There is a problem, if
\(\Delta t=\cfrac{v}{c}-1\)
when \(v=0\)
\(\Delta t=-1\)
when \(v=c\)
\(\Delta t=0\)
However near the equator, earth's motion is about \(460\,ms^{-1}\). In one second, earth has moved \(460\,m\). This means collapsed photon returning from one second in the future is \(460\,m\) away from the present position. The argument here for X ray penetration is that the photons materialize inside the object just in front of the X ray source, through a space of about \(0.2\,m\). This requires,
\(\Delta t=\cfrac{0.2}{460}=4.35\text{e-4}\,s\)

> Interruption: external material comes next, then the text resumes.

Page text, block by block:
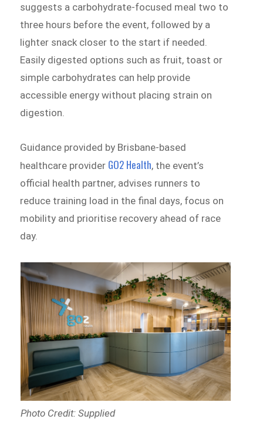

This requires \(v\) to be nearer to \(c\).
We should have used,
\(\Delta t=\cfrac{v}{c}\)
instead, taking \(c\) as reference,
\(\cfrac{S_{p\,Cu}}{S_{p\,H_2}}=\cfrac{\cfrac{v_{boom\,Cu}}{c}}{\cfrac{v_{boom\,H_2}}{c}}\)
\(S_{p\,H_2}=\cfrac{v_{boom\,H_2}}{v_{boom\,Cu}}*S_{p\,Cu}\)
\(S_{p\,H_2}=\cfrac{0.154}{1061.42}*0.2=2.902\text{e-5}\,m\)
X ray using Hydrogen gas (\(H_2\)), penetrates only \(30\,\mu m\). Either a very thin anode of less than thirty micron is used followed immediately by the object elements, or another element should be used to generate X ray in the posts "Probing The Nucleus" and "Probing Sideways" both dated 19 Jan 2018.
Better yet, without an anode at all. A thin object film placed at \(S_p\) (from the post "Quantifying Time Travel Backwards" dated 20 Jan 2018), without an intervening anode.